3. The “successful failure”:This is an often lampooned tactic designed to impress a waitee by suggesting the waitist is either so successfully busy or unavoidably tied up with someone infinitely more important than the waitee. We’ve all seen movies with such scenes: When the interview or meeting finally begins, the waitist says something like, “So, sorry. Warren (Buffett) urgently had to get hold of me…..Then there was the call from Barack.” In that case, the more important the excuse, the longer the retroactively justified wait can be, even in the eyes of a fuming waitee.

This works, because the waitist’s failure to keep the appointment promise is more than amply offset by the success that necessitates it. Hence, this kind of “successful-failure” cover story can succeed spectacularly, whether true or not.

4.. The Harlequin script:Wondering how The Rules and a typical Harlequin-novel script “make ‘em wait” strategy could ever work entails also wondering how, when or even whether it could ever work in an interview or other business context. To fathom that, it is necessary to plumb the dynamics and assumptions underlying the tactics of a pursued waitist (wo)man.

·      Time is a resource: The “make ‘em wait” (MEW) Harlequin waitist operates on the assumption that the more invested in him or her, the more deeply committed the waitee will prove to be or be persuaded (s)he is.
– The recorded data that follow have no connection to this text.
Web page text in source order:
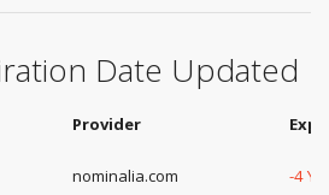
Date Updated
Provider
nominalia.com -4
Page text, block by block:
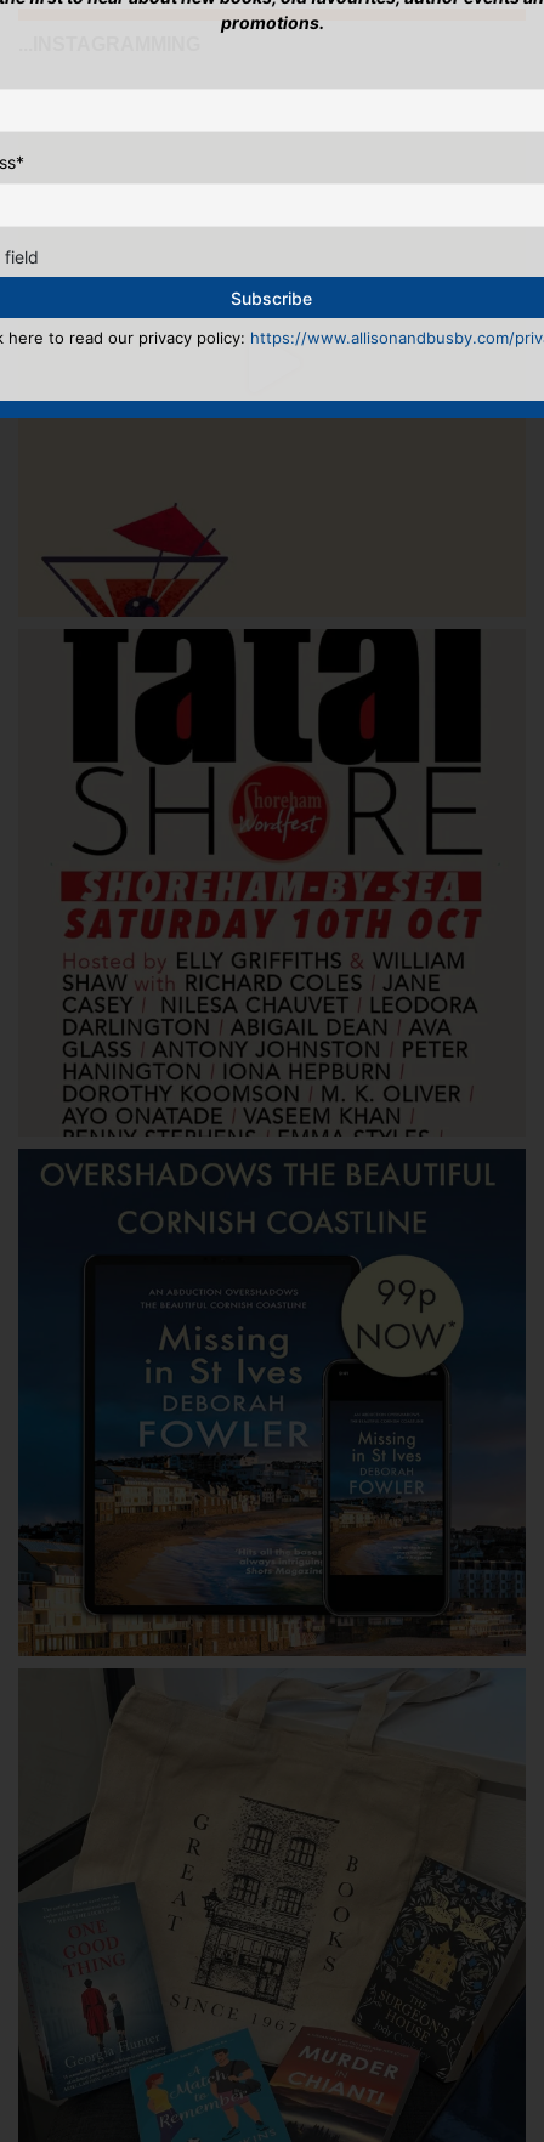
promotions.
*
field
here to read our privacy policy: https://www.allisonandbusby.com/
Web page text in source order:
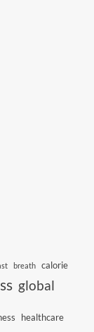
breath calorie
global
healthcare
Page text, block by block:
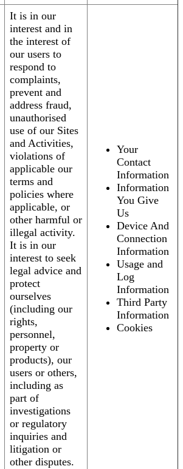
It is in our
interest and in
the interest of
our users to
respond to
complaints,
prevent and
address fraud,
unauthorised
use of our Sites
and Activities,
violations of
applicable our
terms and
policies where
applicable, or
other harmful or
illegal activity.
It is in our
interest to seek
legal advice and
protect
ourselves
(including our
rights,
personnel,
property or
products), our
users or others,
including as
part of
investigations
or regulatory
inquiries and
litigation or
other disputes.
Your
Contact
Information
Information
You Give
Us
Device And
Connection
Information
Usage and
Log
Information
Third Party
Information
Cookies
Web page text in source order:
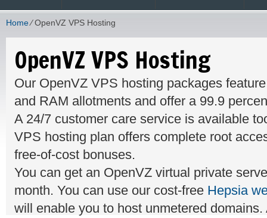
Home⁄OpenVZ VPS Hosting
OpenVZ VPS Hosting
Our OpenVZ VPS hosting packages
and RAM allotments and offer a 99.9
A 24/7 customer care service is available
VPS hosting plan offers complete root
free-of-cost bonuses.
You can get an OpenVZ virtual private
month. You can use our cost-free Hepsia
will enable you to host unmetered
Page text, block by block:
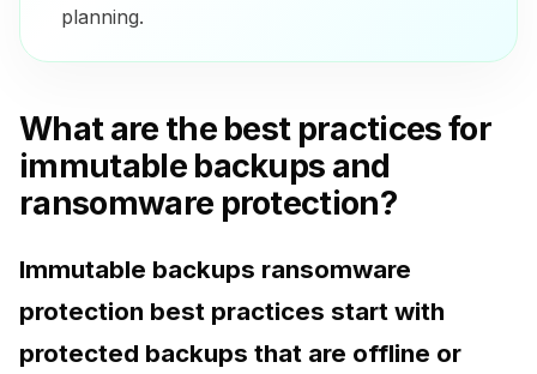
planning.
What are the best practices for
immutable backups and
ransomware protection?
Immutable backups ransomware
protection best practices start with
protected backups that are offline or
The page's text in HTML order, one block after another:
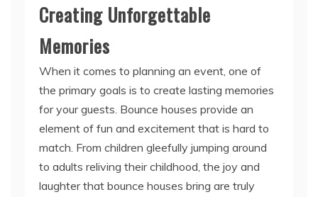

Time, like money and pricey gifts, is a valuable resource. Hence, in terms of investment theory, MEW is an effective test and catalyst for “commitment”, e.g., by making a guy suffer agonizing waits for phone calls to be returned (if ever)—a tactic espoused in The Rules.

Applying this rationale to interview situations, does it make sense? It can, if the waitee is but one of many similarly qualified and therefore “expendable”. In that case, MEW can serve as an excellent screening test for candidate commitment. 
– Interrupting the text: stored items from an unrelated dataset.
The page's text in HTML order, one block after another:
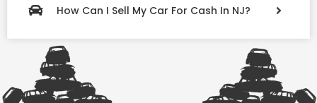
How Can I Sell My Car For Cash In NJ?
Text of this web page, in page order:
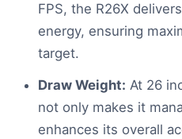
FPS, the R26X
energy, ensuring
target.
Draw Weight: At 26
not only makes it
enhances its overall
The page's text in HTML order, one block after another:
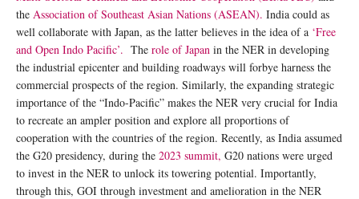
the Association of Southeast Asian Nations (ASEAN). India could as
well collaborate with Japan, as the latter believes in the idea of a ‘Free
and Open Indo Pacific’. The role of Japan in the NER in developing
the industrial epicenter and building roadways will forbye harness the
commercial prospects of the region. Similarly, the expanding strategic
importance of the “Indo-Pacific” makes the NER very crucial for India
to recreate an ampler position and explore all proportions of
cooperation with the countries of the region. Recently, as India assumed
the G20 presidency, during the 2023 summit, G20 nations were urged
to invest in the NER to unlock its towering potential. Importantly,
through this, GOI through investment and amelioration in the NER
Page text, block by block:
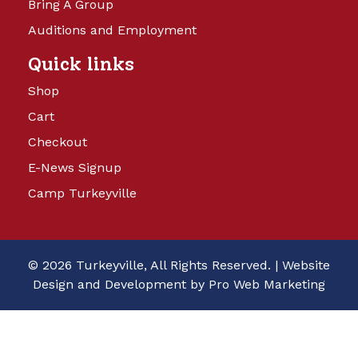
Bring A Group
Auditions and Employment
Quick links
Shop
Cart
Checkout
E-News Signup
Camp Turkeyville
© 2026 Turkeyville, All Rights Reserved. | Website
Design and Development by Pro Web Marketing
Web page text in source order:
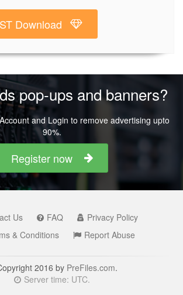
Download
pop-ups and banners?
and Login to remove advertising upto
90%.
Register now
Us FAQ
Privacy Policy
& Conditions
Report Abuse
2016 by PreFiles.com.
Server time: UTC.
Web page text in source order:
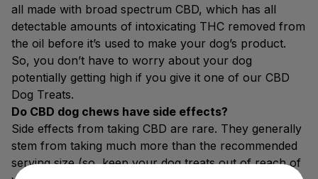
all made with broad spectrum CBD, which has all
detectable amounts of intoxicating THC removed from
the oil before it’s used to make your dog’s product.
So, you don’t have to worry about your dog
potentially getting high if you give it one of our CBD
Dog Treats.
Do CBD dog chews have side effects?
Side effects from taking CBD are rare. They generally
stem from taking much more than the recommended
serving size (so, keep your dog treats out of reach of
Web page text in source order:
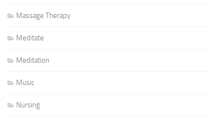
Massage Therapy
Meditate
Meditation
Music
Nursing
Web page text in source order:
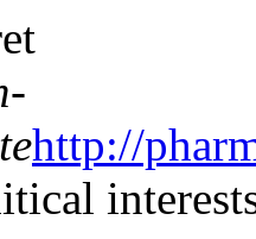
-
http://
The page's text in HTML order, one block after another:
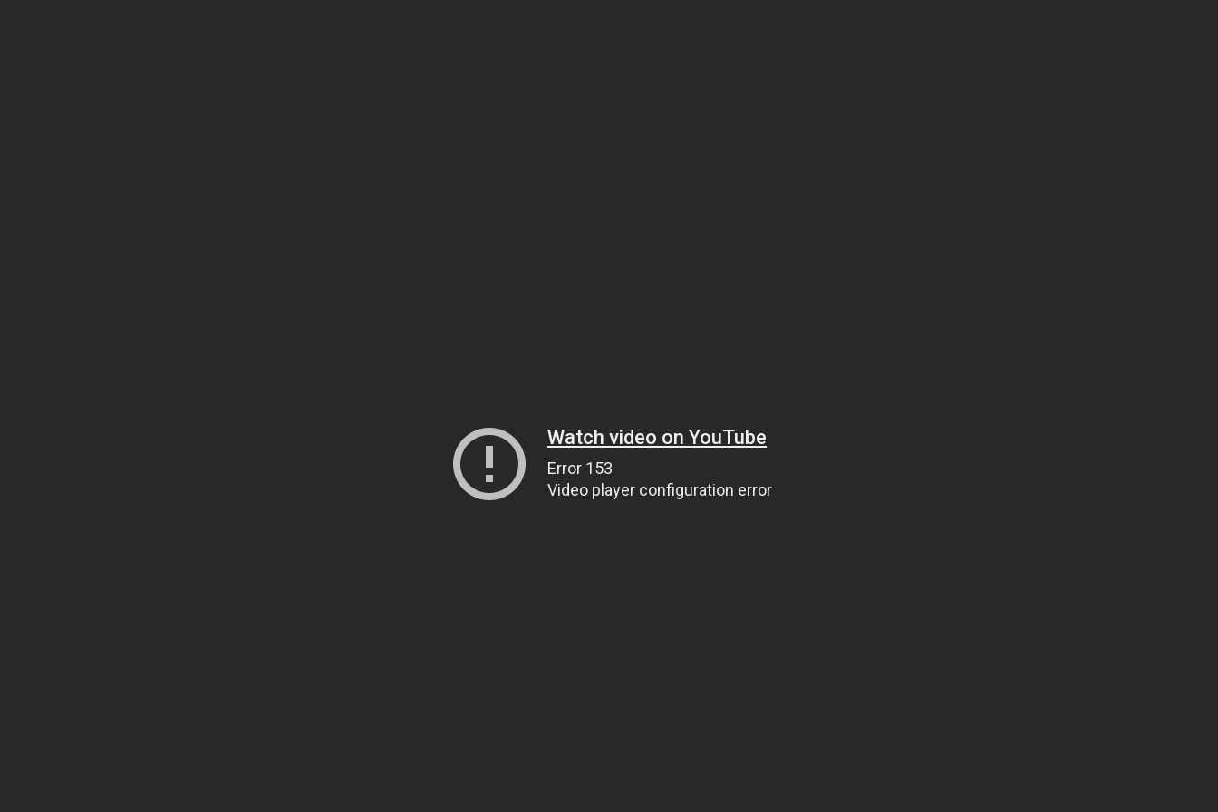
Watch video on YouTube
Error 153
Video player configuration error
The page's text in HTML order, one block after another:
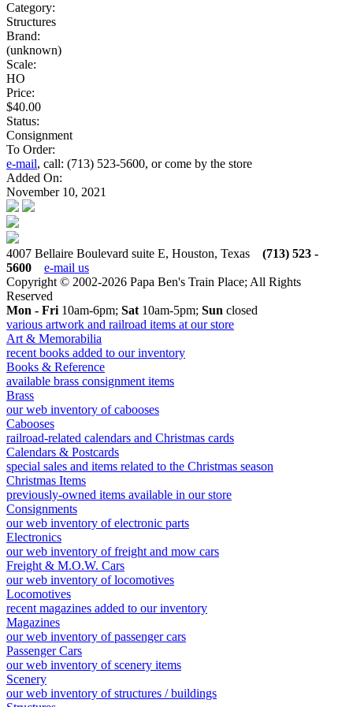
Category:
Structures
Brand:
(unknown)
Scale:
HO
Price:
$40.00
Status:
Consignment
To Order:
e-mail, call: (713) 523-5600, or come by the store
Added On:
November 10, 2021
4007 Bellaire Boulevard suite E, Houston, Texas (713) 523 -
5600
e-mail us
Copyright © 2002-2026 Papa Ben's Train Place; All Rights
Reserved
Mon - Fri 10am-6pm; Sat 10am-5pm; Sun closed
various artwork and railroad items at our store
Art & Memorabilia
recent books added to our inventory
Books & Reference
available brass consignment items
Brass
our web inventory of cabooses
Cabooses
railroad-related calendars and Christmas cards
Calendars & Postcards
special sales and items related to the Christmas season
Christmas Items
previously-owned items available in our store
Consignments
our web inventory of electronic parts
Electronics
our web inventory of freight and mow cars
Freight & M.O.W. Cars
our web inventory of locomotives
Locomotives
recent magazines added to our inventory
Magazines
our web inventory of passenger cars
Passenger Cars
our web inventory of scenery items
Scenery
our web inventory of structures / buildings
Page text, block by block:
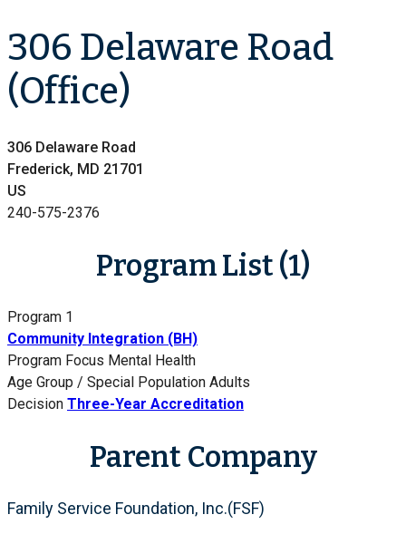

In more general terms, if the power balance tilts to the waitist, MEW can work. But if the waitee, expendable or not, sees through the tactic and resents it as manipulation, it is very likely to fail.

·      Unpredictability is exciting:Rightly or wrongly, a lot of people think that being “unpredictable” while dangling the promise of big rewards is a turn-on—that, in the language of behavioral psychology, putting others on a “variable-interval reinforcement schedule” (a reward scheme with irregular and therefore unpredictable payoffs, e.g., the typical casino slot machine’s payout patterns) is the ideal way to hook and hold them.
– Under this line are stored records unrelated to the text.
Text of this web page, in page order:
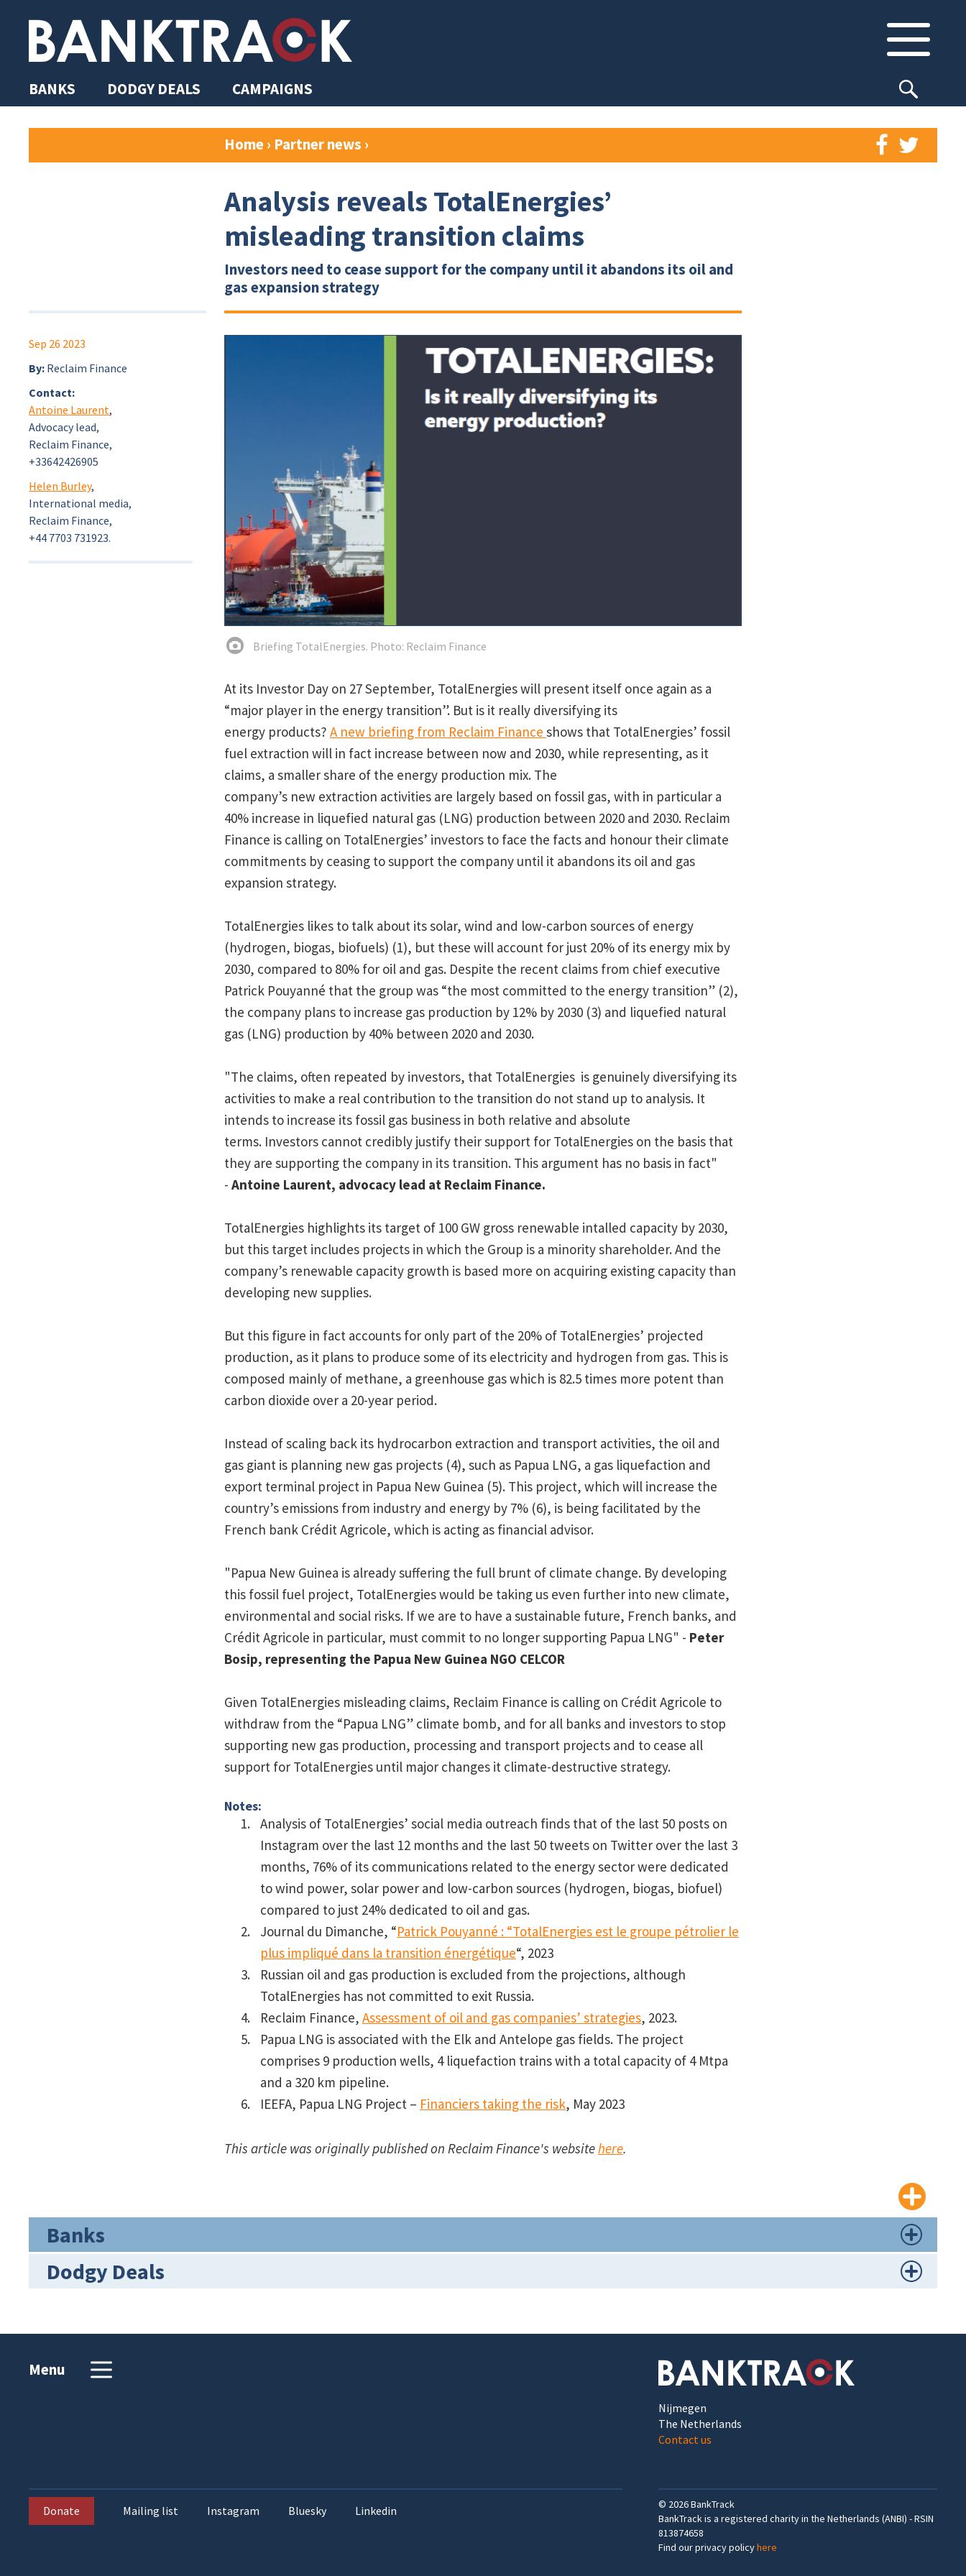
BANKS DODGY DEALS CAMPAIGNS
Home› Partner news ›
Analysis reveals TotalEnergies’
misleading transition claims
Investors need to cease support for the company until it abandons its oil and
gas expansion strategy
Sep 26 2023
By: Reclaim Finance
Contact:
Antoine Laurent,
Advocacy lead,
Reclaim Finance,
+33642426905
Helen Burley,
International media,
Reclaim Finance,
+44 7703 731923.
Briefing TotalEnergies. Photo: Reclaim Finance
At its Investor Day on 27 September, TotalEnergies will present itself once again as a
“major player in the energy transition”. But is it really diversifying its
energy products? A new briefing from Reclaim Finance shows that TotalEnergies’ fossil
fuel extraction will in fact increase between now and 2030, while representing, as it
claims, a smaller share of the energy production mix. The
company’s new extraction activities are largely based on fossil gas, with in particular a
40% increase in liquefied natural gas (LNG) production between 2020 and 2030. Reclaim
Finance is calling on TotalEnergies’ investors to face the facts and honour their climate
commitments by ceasing to support the company until it abandons its oil and gas
expansion strategy.
TotalEnergies likes to talk about its solar, wind and low-carbon sources of energy
(hydrogen, biogas, biofuels) (1), but these will account for just 20% of its energy mix by
2030, compared to 80% for oil and gas. Despite the recent claims from chief executive
Patrick Pouyanné that the group was “the most committed to the energy transition” (2),
the company plans to increase gas production by 12% by 2030 (3) and liquefied natural
gas (LNG) production by 40% between 2020 and 2030.
"The claims, often repeated by investors, that TotalEnergies is genuinely diversifying its
activities to make a real contribution to the transition do not stand up to analysis. It
intends to increase its fossil gas business in both relative and absolute
terms. Investors cannot credibly justify their support for TotalEnergies on the basis that
they are supporting the company in its transition. This argument has no basis in fact"
- Antoine Laurent, advocacy lead at Reclaim Finance.
TotalEnergies highlights its target of 100 GW gross renewable intalled capacity by 2030,
but this target includes projects in which the Group is a minority shareholder. And the
company’s renewable capacity growth is based more on acquiring existing capacity than
developing new supplies.
But this figure in fact accounts for only part of the 20% of TotalEnergies’ projected
production, as it plans to produce some of its electricity and hydrogen from gas. This is
composed mainly of methane, a greenhouse gas which is 82.5 times more potent than
carbon dioxide over a 20-year period.
Instead of scaling back its hydrocarbon extraction and transport activities, the oil and
gas giant is planning new gas projects (4), such as Papua LNG, a gas liquefaction and
export terminal project in Papua New Guinea (5). This project, which will increase the
country’s emissions from industry and energy by 7% (6), is being facilitated by the
French bank Crédit Agricole, which is acting as financial advisor.
"Papua New Guinea is already suffering the full brunt of climate change. By developing
this fossil fuel project, TotalEnergies would be taking us even further into new climate,
environmental and social risks. If we are to have a sustainable future, French banks, and
Crédit Agricole in particular, must commit to no longer supporting Papua LNG" - Peter
Bosip, representing the Papua New Guinea NGO CELCOR
Given TotalEnergies misleading claims, Reclaim Finance is calling on Crédit Agricole to
withdraw from the “Papua LNG” climate bomb, and for all banks and investors to stop
supporting new gas production, processing and transport projects and to cease all
support for TotalEnergies until major changes it climate-destructive strategy.
Notes:
Analysis of TotalEnergies’ social media outreach finds that of the last 50 posts on
Instagram over the last 12 months and the last 50 tweets on Twitter over the last 3
months, 76% of its communications related to the energy sector were dedicated
to wind power, solar power and low-carbon sources (hydrogen, biogas, biofuel)
compared to just 24% dedicated to oil and gas.
Journal du Dimanche, “Patrick Pouyanné : “TotalEnergies est le groupe pétrolier le
plus impliqué dans la transition énergétique“, 2023
Russian oil and gas production is excluded from the projections, although
TotalEnergies has not committed to exit Russia.
Reclaim Finance, Assessment of oil and gas companies’ strategies, 2023.
Papua LNG is associated with the Elk and Antelope gas fields. The project
comprises 9 production wells, 4 liquefaction trains with a total capacity of 4 Mtpa
and a 320 km pipeline.
IEEFA, Papua LNG Project – Financiers taking the risk, May 2023
This article was originally published on Reclaim Finance's websitehere.
Banks
Dodgy Deals
Menu
Nijmegen
The Netherlands
Contact us
Donate Mailing list Instagram Bluesky Linkedin © 2026BankTrack
BankTrack is a registered charity in the Netherlands (ANBI) - RSIN
813874658
Find our privacy policyhere

On this premise, the willful waitist will unpredictably make someone wait—e.g., the confused, but eager guy waiting for his calls to be returned—because it’s a winning tactic. This means dual unpredictability: (a) when the waiting will be required; (b) how long it will be.

To the extent that we humans thrive on some uncertainty, in virtue of disliking the necessary as much as the impossible, variable interval reinforcement can be highly successful—especially with risk takers and the risk-tolerant, those who get bored easily and those who like going head-to-head with randomly tossed obstacles on the path to potentially high rewards.

·      “No Pain, No Gain”:If the waitee and waitist believe “no pain, no gain”, the Harlequin MEW script can be played—although with slightly different interpretations by the two players, the waitist taking the maxim to mean “no inflicted pain on you, no gain for me”.

Accordingly, any applicant who, like a love-struck Harlequin character, not only uncomplainingly accepts being MEWed, but also is somehow energized by it, is likely to gladly become a driven company-workhorse, or otherwise is a run-of-the-mill masochist.

However difficult it may be for you to imagine or accept this last-mentioned sadomasochistic dynamic or other scenarios that legitimize deliberately making someone wait, it is unfortunately undeniable that their existence…

…is a Sade fact of professional as well as private life.